I take solace in the indestructibility of energy.

One of my dearest friend’s mummy died this Christmas and I feel so deeply saddened to hear the news. It also touches that part of me that is unprepared for the inevitable passing of my own mummy. I take much solace from this. If you have lost someone you love, I hope you find some comfort in this too.

You want a physicist to speak at your funeral. You want the physicist to talk to your grieving family about the conservation of energy, so they will understand that your energy has not died. You want the physicist to remind your sobbing mother about the first law of thermodynamics; that no energy gets created in the universe, and none is destroyed. You want your mother to know that all your energy, every vibration, every Btu of heat, every wave of every particle that was her beloved child remains with her in this world. You want the physicist to tell your weeping father that amid energies of the cosmos, you gave as good as you got.

And at one point you’d hope that the physicist would step down from the pulpit and walk to your brokenhearted spouse there in the pew and tell him/her that all the photons that ever bounced off your face, all the particles whose paths were interrupted by your smile, by the touch of your hair, hundreds of trillions of particles, have raced off like children, their ways forever changed by you. And as your widow rocks in the arms of a loving family, may the physicist let him/her know that all the photons that bounced from you were gathered in the particle detectors that are her/his eyes, that those photons created within her/him constellations of electromagnetically charged neurons whose energy will go on forever.

And the physicist will remind the congregation of how much of all our energy is given off as heat. There may be a few fanning themselves with their programs as he says it. And he will tell them that the warmth that flowed through you in life is still here, still part of all that we are, even as we who mourn continue the heat of our own lives.

And you’ll want the physicist to explain to those who loved you that they need not have faith; indeed, they should not have faith. Let them know that they can measure, that scientists have measured precisely the conservation of energy and found it accurate, verifiable and consistent across space and time. You can hope your family will examine the evidence and satisfy themselves that the science is sound and that they’ll be comforted to know your energy’s still around. According to the law of the conservation of energy, not a bit of you is gone; you’re just less orderly.

– Aaron Freeman

Mrs Iluyomade, may your energy continue to light the hearts of all whose lives you touched.

Death, you damn bastard.

My friend has a deadly brain tumor. They have done all they can, and now its time to rest and await Death, that damn bastard.

He is more than my friend, he is my mentor – the guy I looked up to for the longest time, though not of the same mother or father, he is my brother. He made everything alright for a lot of people – me included.

So much can be said of him now… so many occasions can be remembered. but there will be time for those – when the brandy is flowing and his friends are gathered.

I remember him picking me up from the airport when I first ever set foot in the UK, in his suit and his Mercedes. I remember the drive from the airport with him, to my brother’s shared flat. The thought that I had him in the same country as me made my uncertain future a little more certain.

He was always the expected guest at the party, the soul of the group. For as long as I can remember, he was Mr Dependable. He supported his parents and his siblings back home. He shouldered responsibilities many would shirk and he did this with dignity and maturity. He commanded the respect of his peers and the love of his friends. A love that transcended petty fallouts, one based on honor and respect and an appreciation that this was one damn fine human being.

He was….No he IS a good man.

Sure he had his demons, he perhaps drank a little too much.
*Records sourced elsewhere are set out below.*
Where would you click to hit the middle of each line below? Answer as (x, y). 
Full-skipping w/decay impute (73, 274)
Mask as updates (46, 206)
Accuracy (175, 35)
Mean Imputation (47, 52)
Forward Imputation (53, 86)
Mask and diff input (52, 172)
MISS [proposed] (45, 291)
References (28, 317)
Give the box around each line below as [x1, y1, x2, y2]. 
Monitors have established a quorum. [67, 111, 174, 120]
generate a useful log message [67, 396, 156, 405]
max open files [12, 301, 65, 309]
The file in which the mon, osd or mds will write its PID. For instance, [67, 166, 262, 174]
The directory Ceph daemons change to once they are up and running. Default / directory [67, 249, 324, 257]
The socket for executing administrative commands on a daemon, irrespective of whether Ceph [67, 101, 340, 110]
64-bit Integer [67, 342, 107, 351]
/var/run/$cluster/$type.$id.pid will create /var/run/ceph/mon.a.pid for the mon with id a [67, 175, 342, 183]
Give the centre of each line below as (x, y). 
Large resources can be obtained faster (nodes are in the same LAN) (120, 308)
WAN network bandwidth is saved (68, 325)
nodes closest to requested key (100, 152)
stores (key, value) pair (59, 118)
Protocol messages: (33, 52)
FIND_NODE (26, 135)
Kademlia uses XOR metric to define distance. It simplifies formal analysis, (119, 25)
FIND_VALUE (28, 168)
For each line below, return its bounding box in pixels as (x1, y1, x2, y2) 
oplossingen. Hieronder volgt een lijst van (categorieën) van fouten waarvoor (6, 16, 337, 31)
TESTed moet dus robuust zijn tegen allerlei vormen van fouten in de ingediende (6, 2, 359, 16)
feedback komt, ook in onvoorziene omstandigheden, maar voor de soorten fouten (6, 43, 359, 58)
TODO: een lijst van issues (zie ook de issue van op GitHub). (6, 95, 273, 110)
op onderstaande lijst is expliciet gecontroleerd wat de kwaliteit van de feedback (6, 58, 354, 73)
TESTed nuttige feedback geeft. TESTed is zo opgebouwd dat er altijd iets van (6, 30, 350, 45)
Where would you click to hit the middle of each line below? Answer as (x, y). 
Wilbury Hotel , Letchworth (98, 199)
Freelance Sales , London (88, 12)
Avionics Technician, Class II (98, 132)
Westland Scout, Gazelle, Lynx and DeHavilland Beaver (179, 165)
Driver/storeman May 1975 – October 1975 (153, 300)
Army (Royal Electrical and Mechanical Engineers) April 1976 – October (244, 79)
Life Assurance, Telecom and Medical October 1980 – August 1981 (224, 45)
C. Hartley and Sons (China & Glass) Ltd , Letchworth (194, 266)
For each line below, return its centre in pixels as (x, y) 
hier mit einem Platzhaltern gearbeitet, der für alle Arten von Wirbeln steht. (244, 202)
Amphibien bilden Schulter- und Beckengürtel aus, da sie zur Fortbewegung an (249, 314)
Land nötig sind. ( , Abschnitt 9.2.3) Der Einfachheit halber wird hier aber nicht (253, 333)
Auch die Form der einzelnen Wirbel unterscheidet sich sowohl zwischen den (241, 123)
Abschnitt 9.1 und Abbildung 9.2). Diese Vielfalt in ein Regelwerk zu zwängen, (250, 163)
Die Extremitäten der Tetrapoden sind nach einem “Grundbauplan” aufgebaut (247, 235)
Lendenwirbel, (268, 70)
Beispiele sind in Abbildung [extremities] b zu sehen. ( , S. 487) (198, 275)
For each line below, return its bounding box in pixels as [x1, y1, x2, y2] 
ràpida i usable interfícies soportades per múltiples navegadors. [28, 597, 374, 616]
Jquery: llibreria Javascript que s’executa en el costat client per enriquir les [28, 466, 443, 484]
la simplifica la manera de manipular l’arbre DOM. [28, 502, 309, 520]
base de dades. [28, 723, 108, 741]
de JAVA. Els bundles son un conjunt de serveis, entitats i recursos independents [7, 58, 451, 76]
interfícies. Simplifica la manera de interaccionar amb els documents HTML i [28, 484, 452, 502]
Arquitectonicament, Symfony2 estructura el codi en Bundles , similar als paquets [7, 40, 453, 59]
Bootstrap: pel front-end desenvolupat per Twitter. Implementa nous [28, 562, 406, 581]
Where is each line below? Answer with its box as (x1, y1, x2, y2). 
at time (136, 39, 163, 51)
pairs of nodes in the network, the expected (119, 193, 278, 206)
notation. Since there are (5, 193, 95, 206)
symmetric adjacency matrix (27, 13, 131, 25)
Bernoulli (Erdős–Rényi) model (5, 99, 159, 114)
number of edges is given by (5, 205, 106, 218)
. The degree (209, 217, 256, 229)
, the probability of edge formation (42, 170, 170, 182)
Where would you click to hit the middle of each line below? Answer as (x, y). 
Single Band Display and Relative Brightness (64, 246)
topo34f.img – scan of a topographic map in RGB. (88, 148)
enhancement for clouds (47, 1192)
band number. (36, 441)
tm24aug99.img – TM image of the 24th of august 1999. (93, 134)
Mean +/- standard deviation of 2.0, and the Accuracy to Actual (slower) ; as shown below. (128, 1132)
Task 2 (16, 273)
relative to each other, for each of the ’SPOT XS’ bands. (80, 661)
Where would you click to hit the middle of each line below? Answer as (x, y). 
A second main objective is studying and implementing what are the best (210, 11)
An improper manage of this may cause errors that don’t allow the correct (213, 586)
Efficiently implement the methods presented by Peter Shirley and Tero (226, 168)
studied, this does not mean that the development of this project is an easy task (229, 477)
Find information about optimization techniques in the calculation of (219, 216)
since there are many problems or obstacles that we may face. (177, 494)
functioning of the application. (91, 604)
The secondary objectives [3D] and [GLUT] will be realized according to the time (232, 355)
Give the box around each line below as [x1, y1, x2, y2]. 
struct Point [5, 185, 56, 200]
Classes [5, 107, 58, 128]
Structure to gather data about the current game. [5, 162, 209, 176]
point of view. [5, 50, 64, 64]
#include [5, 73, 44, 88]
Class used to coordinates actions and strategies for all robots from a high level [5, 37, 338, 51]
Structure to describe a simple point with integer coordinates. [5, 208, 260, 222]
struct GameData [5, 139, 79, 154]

He could be cocky and perceptibly arrogant.

His love for life and all within it was legendary, he loved wine, women and a good time. But when the time came for him to take his place amongst the respectably settled, he did so with his trademark confidence and fortitude and was equally successful at it as he was in all he undertook. He became a husband and a father to three beautiful children.

But now the death that has shadowed him for two long years now is finally upon him and the twilight is near. If death could make a mistake, this would qualify as a pretty big one.
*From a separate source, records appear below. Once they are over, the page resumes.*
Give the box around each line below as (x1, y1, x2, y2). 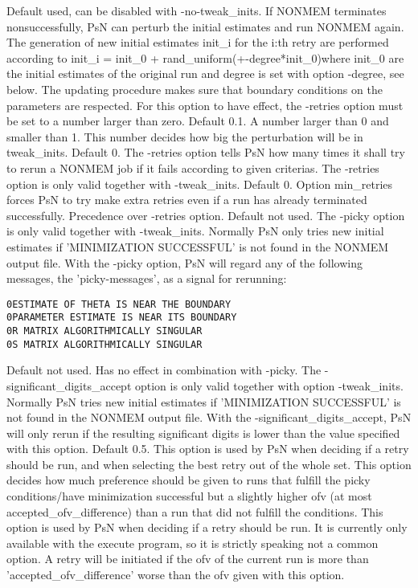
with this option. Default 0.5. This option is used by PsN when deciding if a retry (6, 440, 409, 457)
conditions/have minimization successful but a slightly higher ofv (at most (6, 488, 372, 504)
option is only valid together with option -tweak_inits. (134, 377, 404, 394)
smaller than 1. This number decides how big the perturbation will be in (6, 128, 363, 145)
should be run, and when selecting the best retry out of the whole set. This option (6, 455, 412, 472)
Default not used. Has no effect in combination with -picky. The (6, 361, 322, 378)
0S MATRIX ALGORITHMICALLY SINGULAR (6, 338, 203, 350)
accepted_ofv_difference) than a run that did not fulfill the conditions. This (6, 503, 383, 520)
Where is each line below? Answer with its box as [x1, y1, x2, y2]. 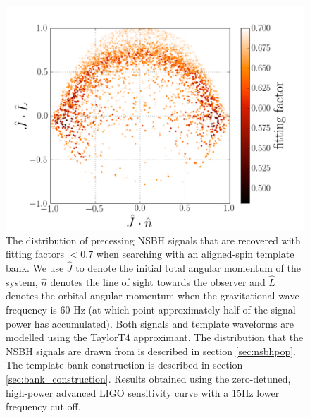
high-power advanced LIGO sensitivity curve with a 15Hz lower [6, 385, 280, 400]
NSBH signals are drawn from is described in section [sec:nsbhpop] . [6, 343, 296, 358]
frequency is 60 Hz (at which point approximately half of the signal [6, 302, 296, 316]
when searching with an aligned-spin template [96, 246, 294, 261]
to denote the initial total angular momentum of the [75, 261, 301, 275]
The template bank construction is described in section [6, 357, 243, 372]
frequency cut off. [6, 399, 81, 414]
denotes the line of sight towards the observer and [50, 274, 266, 289]
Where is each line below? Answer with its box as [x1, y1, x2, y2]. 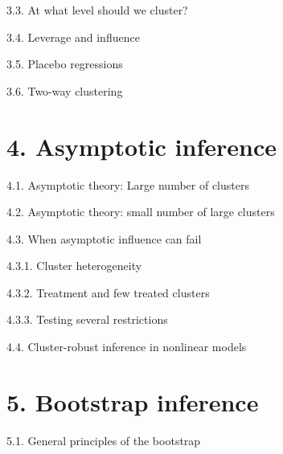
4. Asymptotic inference [6, 129, 277, 162]
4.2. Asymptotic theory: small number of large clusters [6, 203, 275, 220]
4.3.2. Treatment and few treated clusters [6, 284, 210, 301]
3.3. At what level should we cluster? [6, 2, 188, 18]
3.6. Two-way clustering [6, 82, 123, 99]
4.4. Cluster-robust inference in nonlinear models [6, 338, 247, 355]
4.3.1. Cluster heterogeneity [6, 257, 142, 274]
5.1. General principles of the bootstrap [6, 432, 201, 448]
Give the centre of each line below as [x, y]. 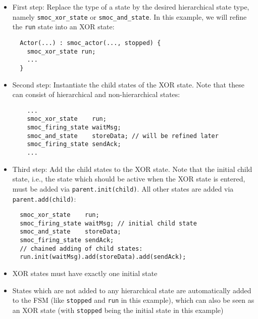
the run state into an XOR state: [63, 27]
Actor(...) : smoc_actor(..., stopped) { [90, 43]
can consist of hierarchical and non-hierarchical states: [96, 94]
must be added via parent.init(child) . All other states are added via [123, 188]
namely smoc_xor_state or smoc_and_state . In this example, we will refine [130, 16]
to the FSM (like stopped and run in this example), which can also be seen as [133, 300]
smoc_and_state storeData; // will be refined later [123, 136]
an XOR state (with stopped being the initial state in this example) [118, 310]
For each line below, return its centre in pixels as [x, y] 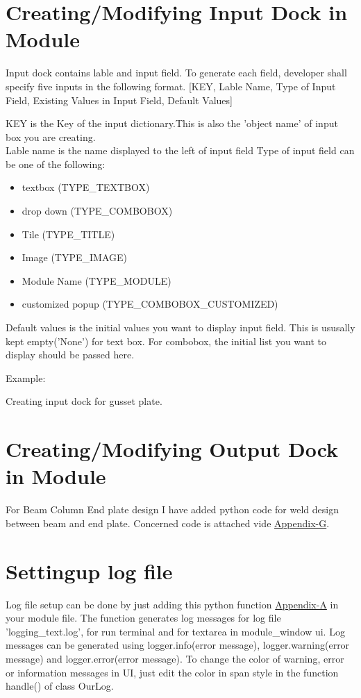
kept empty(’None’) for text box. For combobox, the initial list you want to [166, 341]
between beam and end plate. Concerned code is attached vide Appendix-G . [168, 523]
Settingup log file [89, 571]
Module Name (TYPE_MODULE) [96, 280]
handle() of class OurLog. [60, 686]
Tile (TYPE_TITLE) [68, 234]
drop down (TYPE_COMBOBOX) [97, 211]
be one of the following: [56, 164]

Death , you damn bastard. Why would you take this man whose life has been a working lighthouse to many lesser opportuned souls cast adrift in a harsh world? Why abandon his family, his friends to a future without his wit, his confidence , his friendship and love? Surely there has been some sort of error, perhaps you got your list wrong. Maybe you spelt the name incorrectly. You damn bastard Death, spare him and redeem yourself. Can you not see it’s not his time?

I cannot imagine a world without him in it, at least not such a happy one.
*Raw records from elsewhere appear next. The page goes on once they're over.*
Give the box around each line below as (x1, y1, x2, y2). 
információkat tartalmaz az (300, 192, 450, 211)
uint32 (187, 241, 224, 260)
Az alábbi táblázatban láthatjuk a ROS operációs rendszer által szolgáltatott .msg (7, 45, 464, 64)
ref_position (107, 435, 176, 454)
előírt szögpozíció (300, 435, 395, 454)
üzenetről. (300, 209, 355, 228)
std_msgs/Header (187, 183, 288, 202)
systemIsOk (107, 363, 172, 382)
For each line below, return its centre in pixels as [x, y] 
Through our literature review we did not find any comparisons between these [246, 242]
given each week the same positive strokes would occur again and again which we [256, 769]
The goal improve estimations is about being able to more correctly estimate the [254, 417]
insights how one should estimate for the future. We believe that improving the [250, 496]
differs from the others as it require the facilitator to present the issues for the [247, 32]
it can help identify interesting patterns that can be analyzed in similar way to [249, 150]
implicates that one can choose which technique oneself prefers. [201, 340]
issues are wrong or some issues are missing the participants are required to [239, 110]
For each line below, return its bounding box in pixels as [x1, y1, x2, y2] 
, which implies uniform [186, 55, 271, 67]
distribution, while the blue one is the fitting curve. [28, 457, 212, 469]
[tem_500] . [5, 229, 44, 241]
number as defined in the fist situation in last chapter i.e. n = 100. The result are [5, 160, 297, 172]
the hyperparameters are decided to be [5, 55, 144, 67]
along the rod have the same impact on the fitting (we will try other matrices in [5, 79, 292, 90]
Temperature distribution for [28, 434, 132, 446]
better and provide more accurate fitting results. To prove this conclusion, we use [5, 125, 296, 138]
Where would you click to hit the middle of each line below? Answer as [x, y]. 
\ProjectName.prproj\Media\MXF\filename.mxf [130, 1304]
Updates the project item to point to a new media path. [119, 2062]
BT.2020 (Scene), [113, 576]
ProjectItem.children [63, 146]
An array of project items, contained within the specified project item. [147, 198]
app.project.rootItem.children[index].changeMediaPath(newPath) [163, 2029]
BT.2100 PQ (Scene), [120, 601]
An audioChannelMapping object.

After the sun has set on his story and the tears have fallen, life will go on. Age will tell on us all, memories will fade and in time the loss will dull. Yet his children will bear testimony that he did indeed walk this earth and through them his legacy must live on.

Perhaps one can take a simple lesson from all this. Be like him. Help all you can and enjoy life to the full. So that when that damn bastard , Death comes to harvest your soul, you can say with absolute dignity and resolve that you led a good life and that you were now ready for the next. That you have done your best and the rest is left to , well, the rest.

I salute you my friend, my brother. I will grieve you for a long time. In those moments when your name is uttered in friendly banter, be assured that it will be with respect and fondest memories.